3. The method for constructing the gene editing vector as described in claim 2, characterized in that... Includes the following steps: (1) Design the target as described in claim 2: (2) Construction of double gRNA cassette: First obtain the one containing SlWRKY39 The recombinant vector AtU6-26-sgRNA-SK- targeting the target SlWRKY39 ,contain SlWRKY40 The recombinant vector AtU6-26-sgRNA-SK- targeting the target SlWRKY40 ; Then, obtain simultaneously containing SlWRKY39 and SlWRKY40 gRNA cassette The recombinant vector AtU6-26-sgRNA-SK- ( SlWRKY39+SlWRKY40 ); Then the recombinant vector AtU6-26-sgRNA-SK-( SlWRKY39+SlWRKY40 )use Nhe I and Spe I double digestion, obtaining [product containing] SlWRKY39 and SlWRKY40 double gRNA cassette of gRNA cassette; (3) Construction of binary carriers: pCAMBIA1300- pYAO The Cas9 plasmid was digested with SpeI and ligated into a double gRNA cassette to obtain pCAMBIA1300- pYAO :Cas9-( SlWRKY39 + SlWRKY40 ).
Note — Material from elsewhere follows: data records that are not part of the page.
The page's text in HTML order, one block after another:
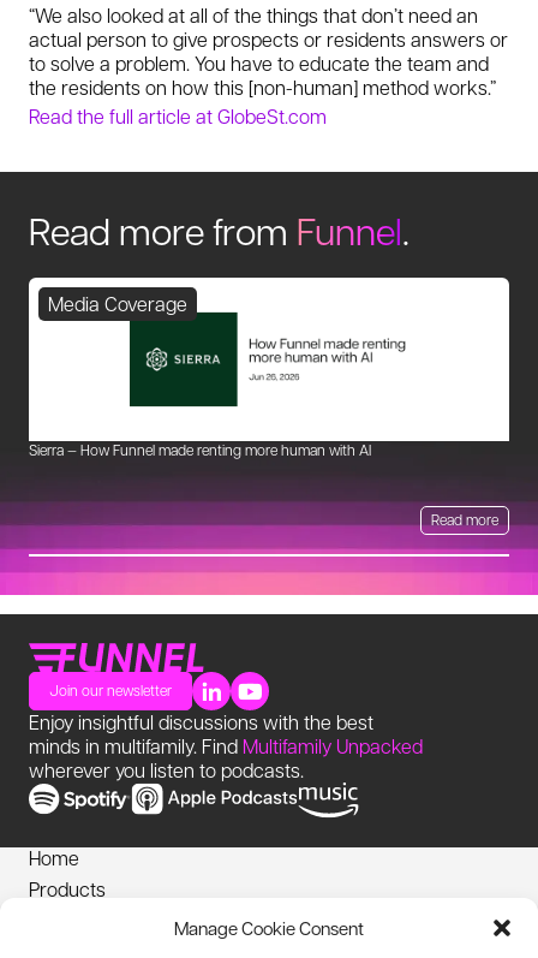
Manage Cookie Consent
“We also looked at all of the things that don’t need an
actual person to give prospects or residents answers or
to solve a problem. You have to educate the team and
the residents on how this [non-human] method works.”
Read the full article at GlobeSt.com
Read more from Funnel.
Media Coverage
Sierra — How Funnel made renting more human with AI
Read more
Home
Products
Join our newsletter
Enjoy insightful discussions with the best
minds in multifamily. Find Multifamily Unpacked
wherever you listen to podcasts.

4. The method for constructing a gene editing vector according to claim 3, characterized in that... In step (1): SlWRKY39 Target primer: 5' ATTG AATTCATCG GAAACTCGAAG 3' and 5' AAAC CTTCGAGTTTCCGATGAATT 3'; SlWRKY40 Target primer: 5' ATTG TGGTGGTGAAAAATGAGGCA 3' and 5' AAAC TGCCTCATTTTTCACCACCA 3'.
5. Tomato SlWRKY39 and SlWRKY40 Its application in regulating tomato fruit ripening is characterized by: Simultaneously knock out SlWRRY39 and SlWRKY40 Genes that promote the ripening of tomato fruits; SlWRRY39 The nucleotide sequence of the gene is shown in SEQ ID No:
1. SlWRRY40 The nucleotide sequence of the gene is shown in SEQ ID No:2.